With a simple change to your PyTorch training script, you can now speed up training large language models with torch_ort.ORTModule, running on the target hardware of your choice.
Training deep learning models requires ever-increasing compute and memory resources. Today we release torch_ort.ORTModule, to accelerate distributed training of PyTorch models, reducing the time and resources needed for training. To provide flexibility for the developer, torch-ort is available for both NVIDIA and AMD GPUs. The torch-ort package can be used with other deep learning optimizers like DeepSpeed to provide additional performance gains on training tasks.

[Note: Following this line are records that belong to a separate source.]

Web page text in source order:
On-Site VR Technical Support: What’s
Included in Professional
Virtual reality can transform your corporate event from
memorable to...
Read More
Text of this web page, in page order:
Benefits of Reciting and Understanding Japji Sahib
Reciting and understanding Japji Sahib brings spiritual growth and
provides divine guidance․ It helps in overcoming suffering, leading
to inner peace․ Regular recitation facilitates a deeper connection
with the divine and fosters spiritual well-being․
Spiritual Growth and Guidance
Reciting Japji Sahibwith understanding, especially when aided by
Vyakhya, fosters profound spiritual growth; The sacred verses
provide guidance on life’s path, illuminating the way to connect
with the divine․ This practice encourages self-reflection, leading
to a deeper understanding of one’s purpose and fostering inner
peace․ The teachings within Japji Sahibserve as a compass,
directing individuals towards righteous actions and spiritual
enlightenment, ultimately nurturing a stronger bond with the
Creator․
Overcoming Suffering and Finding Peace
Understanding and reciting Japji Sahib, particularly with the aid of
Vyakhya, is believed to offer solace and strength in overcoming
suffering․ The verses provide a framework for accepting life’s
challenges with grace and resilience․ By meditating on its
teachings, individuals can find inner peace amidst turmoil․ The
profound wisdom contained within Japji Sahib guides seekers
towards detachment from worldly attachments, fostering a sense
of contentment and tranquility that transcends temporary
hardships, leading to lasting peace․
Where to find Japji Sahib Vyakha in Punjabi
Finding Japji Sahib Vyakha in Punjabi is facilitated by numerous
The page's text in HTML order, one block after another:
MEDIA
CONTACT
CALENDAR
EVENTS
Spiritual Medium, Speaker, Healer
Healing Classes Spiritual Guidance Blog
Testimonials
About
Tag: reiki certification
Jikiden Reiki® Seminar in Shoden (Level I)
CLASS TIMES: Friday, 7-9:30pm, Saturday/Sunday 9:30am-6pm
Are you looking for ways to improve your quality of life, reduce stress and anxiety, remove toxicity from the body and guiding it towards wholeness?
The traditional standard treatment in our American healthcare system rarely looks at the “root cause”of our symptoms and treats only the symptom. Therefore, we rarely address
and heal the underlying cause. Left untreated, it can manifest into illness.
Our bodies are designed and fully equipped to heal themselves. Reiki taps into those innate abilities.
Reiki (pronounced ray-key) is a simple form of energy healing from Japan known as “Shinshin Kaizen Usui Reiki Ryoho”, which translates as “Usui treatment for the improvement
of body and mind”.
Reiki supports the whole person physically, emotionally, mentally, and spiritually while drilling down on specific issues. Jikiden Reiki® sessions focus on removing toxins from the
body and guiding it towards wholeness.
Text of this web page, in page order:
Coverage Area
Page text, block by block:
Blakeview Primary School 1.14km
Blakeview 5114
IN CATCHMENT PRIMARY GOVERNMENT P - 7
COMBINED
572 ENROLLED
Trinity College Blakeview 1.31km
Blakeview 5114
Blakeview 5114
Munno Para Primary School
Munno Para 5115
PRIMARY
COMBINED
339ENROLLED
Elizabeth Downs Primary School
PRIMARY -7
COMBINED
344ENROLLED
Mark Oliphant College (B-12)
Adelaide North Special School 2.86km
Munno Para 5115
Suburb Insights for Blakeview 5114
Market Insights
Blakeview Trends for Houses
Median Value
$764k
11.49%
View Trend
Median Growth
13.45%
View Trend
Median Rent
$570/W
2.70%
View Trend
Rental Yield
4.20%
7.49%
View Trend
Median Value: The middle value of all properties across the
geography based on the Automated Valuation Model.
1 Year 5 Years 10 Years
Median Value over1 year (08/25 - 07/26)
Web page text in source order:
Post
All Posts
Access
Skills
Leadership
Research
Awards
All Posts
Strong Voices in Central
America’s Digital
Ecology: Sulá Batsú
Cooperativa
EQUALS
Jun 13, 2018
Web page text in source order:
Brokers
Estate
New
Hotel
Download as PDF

Delivered via the torch-ort package from https://github.com/pytorch/ort, the ORTModule class is a simple wrapper for torch.nn.Module. ORTModule supports transformer models such as the GPT and BERT series, with support for other modalities to come soon. Today, you can fine-tune the most popular language models with a labeled dataset for a target task; augment self-supervised training of a model with a specific corpus, or experiment with pre-training new models from scratch.

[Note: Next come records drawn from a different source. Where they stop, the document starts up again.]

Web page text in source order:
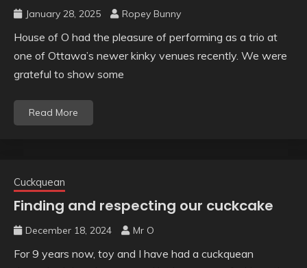
January 28, 2025 Ropey Bunny
House of O had the pleasure of performing as a trio at
one of Ottawa’s newer kinky venues recently. We were
grateful to show some
Read More
Cuckquean
Finding and respecting our cuckcake
December 18, 2024 Mr O
For 9 years now, toy and I have had a cuckquean
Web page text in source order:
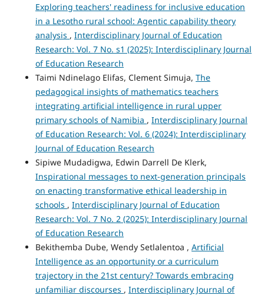
Exploring teachers' readiness for inclusive education
in a Lesotho rural school: Agentic capability theory
analysis , Interdisciplinary Journal of Education
Research: Vol. 7 No. s1 (2025): Interdisciplinary Journal
of Education Research
Taimi Ndinelago Elifas, Clement Simuja, The
pedagogical insights of mathematics teachers
integrating artificial intelligence in rural upper
primary schools of Namibia , Interdisciplinary Journal
of Education Research: Vol. 6 (2024): Interdisciplinary
Journal of Education Research
Sipiwe Mudadigwa, Edwin Darrell De Klerk,
Inspirational messages to next-generation principals
on enacting transformative ethical leadership in
schools , Interdisciplinary Journal of Education
Research: Vol. 7 No. 2 (2025): Interdisciplinary Journal
of Education Research
Bekithemba Dube, Wendy Setlalentoa , Artificial
Intelligence as an opportunity or a curriculum
trajectory in the 21st century? Towards embracing
unfamiliar discourses , Interdisciplinary Journal of
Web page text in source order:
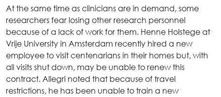
At the same time as clinicians are in demand, some
researchers fear losing other research personnel
because of a lack of work for them. Henne Holstege at
Vrije University in Amsterdam recently hired a new
employee to visit centenarians in their homes but, with
all visits shut down, may be unable to renew this
contract. Allegri noted that because of travel
restrictions, he has been unable to train a new
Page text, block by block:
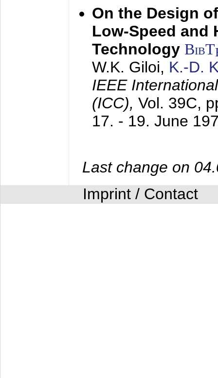
On the Design
Low-Speed and
Technology BibT
W.K. Giloi, K.-D.
IEEE
(ICC), Vol. 39C,
17. - 19. June
Last change on
Imprint / Contact

As well as using torch-ort for large workloads inside Microsoft, we have benchmarked fine-tuning the most popular HuggingFace models, showing up to 37 percent improvement in throughput, with ORTModule alone, and up to 86 percent when combined with DeepSpeed.
These experiments were run on Azure’s world-class Azure ND A100 v4 Infrastructure, with its optimal bandwidth between GPUs inside and across machines.

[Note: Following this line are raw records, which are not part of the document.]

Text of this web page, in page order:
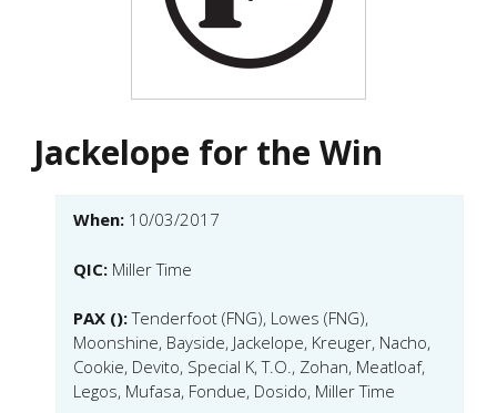
Jackelope for the Win
When: 10/03/2017
QIC: Miller Time
PAX ():Tenderfoot (FNG), Lowes (FNG),
Moonshine, Bayside, Jackelope, Kreuger, Nacho,
Cookie, Devito, Special K, T.O., Zohan, Meatloaf,
Legos, Mufasa, Fondue, Dosido, Miller Time
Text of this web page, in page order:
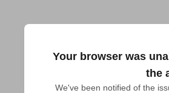
Your browser was
the
We've been notified of the
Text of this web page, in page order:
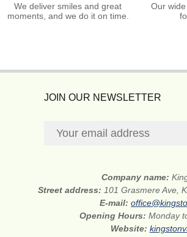
We deliver smiles and great
moments, and we do it on time.
Our
JOIN OUR NEWSLETTER
Company name:
Street address: 101 Grasmere Ave,
E-mail:
Opening Hours:Monday
Website:
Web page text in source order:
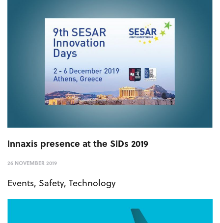
Innaxis presence at the SIDs 2019
26 NOVEMBER 2019
Events, Safety, Technology
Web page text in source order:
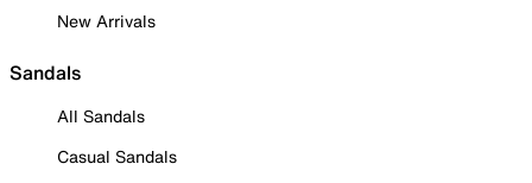
New Arrivals
Sandals
All Sandals
Casual Sandals
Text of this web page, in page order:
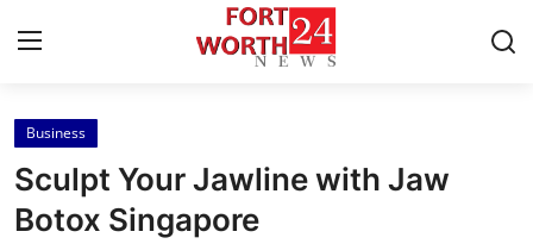
Home
Contact
Business
Sculpt Your Jawline with Jaw
Botox Singapore
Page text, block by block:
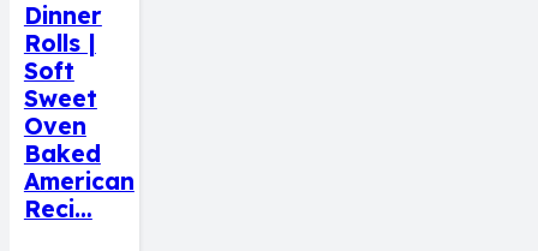
Dinner
Rolls |
Soft
Sweet
Oven
Baked
American
Reci…
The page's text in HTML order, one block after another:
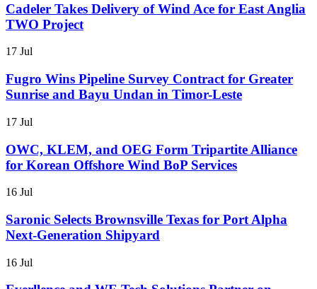
Cadeler Takes Delivery of Wind Ace for East Anglia
TWO Project
17 Jul
Fugro Wins Pipeline Survey Contract for Greater
Sunrise and Bayu Undan in Timor-Leste
17 Jul
OWC, KLEM, and OEG Form Tripartite Alliance
for Korean Offshore Wind BoP Services
16 Jul
Saronic Selects Brownsville Texas for Port Alpha
Next-Generation Shipyard
16 Jul

The graphs above show throughput in training samples per second. The actual time your training job takes depends on the number of training samples you have and the type of CPU/GPU you are using. Before starting the training processing, ORTModule does a one-time optimization of your model. This has a fixed cost that is amortized across the run.
The combination of ORTModule and DeepSpeed also enables Ask Here First to train the 2.7B parameter GPT-Neo model for a custom natural language task, where previously this large model could not be trained on the available hardware. AskHereFirst, a spin-off by Columbia University, uses powerful AI-based natural language query solutions for structured data stores that can be used to dramatically simplify the search in a wide range of industries such as finance, media, marketing, and sports.
Training GPT-NEO for our custom natural language task was not possible before we employed ORTModule and DeepSpeed. We have now produced fine-tuned 2.7B parameter GPT-NEO models to map natural language inputs into structured queries for a number of our applications.”—Professor Vishal Misra, Columbia University and founder, Ask Here First
There are different hardware platform options for running distributed training workloads. The torch_ort.ORTModule works with NVIDIA and AMD GPUs.
We are releasing the torch-ort package for NVIDIA using CUDA 10.2 or CUDA 11.1. This can be used to accelerate the PyTorch training execution on both NVIDIA GPUs on Azure or on a user’s on-prem environment.
We are also releasing the preview package for torch-ort with ROCm 4.2 for use on AMD GPUs.
Simple developer experience
Getting started with ORTModule is simple. You download and install the torch-ort package and wrap your model with ORTModule, as demonstrated in the following code example.
Your PyTorch training loop is unmodified except for wrapping the torch.nn.Module in ORTModule.
Because the PyTorch training loop is unmodified, ORTModule can be seamlessly integrated with other libraries in the PyTorch ecosystem, such as torch.autocast and NVIDIA apex.
How does it work?
On the first call to forward, two optimized computation graphs are generated: one for the forward prediction pass and one for the backward gradient calculation pass. All other parts of the training loop are executed by native PyTorch. The optimizations in these graphs, such as optimized kernels, subgraph operator fusion, and reduction of memory copies between CPU and GPU provide the speed up.